User Tutorial
Imports as used below.
import matplotlib.pylab as plt
import numpy as np
import pandas as pd
from scipy.stats.distributions import norm
import changepoint as chp
Our style, so the plots look as they’re presented here.
plt.style.use(
{
"lines.linewidth": 1,
"axes.prop_cycle": "cycler('color', ['333333', '666666'])",
"figure.facecolor": "#fafafa",
"axes.facecolor": "#fafafa",
"image.cmap": "gray_r",
"legend.fancybox": True,
"axes.axisbelow": True,
"axes.grid": False,
"axes.titlesize": "x-large",
"axes.labelsize": "large",
"lines.solid_capstyle": "butt",
}
)
change_point_plot
is a helper to present plots with helpful
annotations for changepoint analysis.
def change_point_plot(data, change_point_history):
"""Plot the data and change point history with Maximum APosterori change-points"""

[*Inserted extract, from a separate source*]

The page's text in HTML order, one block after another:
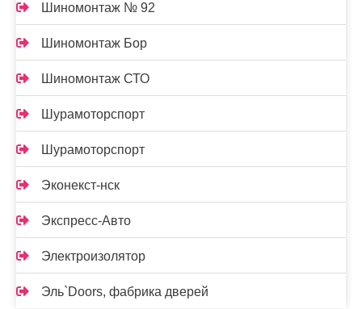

fig, [data_ax, change_point_ax] = plt.subplots(
2, 1, sharex=True, constrained_layout=True
)
data_ax.plot(data)
data_ax.set_ylabel("data")
change_point_ax.set_ylabel("$r_t$ (Run Length)")
data_ax.set_xlim(0, len(data))
np.sum(change_point_history, axis=1)
cp_y_upper = np.max(np.argmax(change_point_history, axis=1))
matshow = change_point_ax.matshow(change_point_history.T, origin="lower", aspect="auto")
change_point_ax.set_ylim(0, cp_y_upper)
plt.colorbar(matshow, location="bottom", label="$P(r_t | \{x_i\}_{i=0}^t)$")
data_lower, data_upper = 0.975 * np.min(data), 1.05 * np.max(data)
regime_bot, regime_top = data_lower - 0.1 * (data_upper - data_lower), data_lower
data_ax.set_ylim(regime_bot, data_upper)
map_change_points = np.hstack([chp.map_changepoints(change_point_history), n])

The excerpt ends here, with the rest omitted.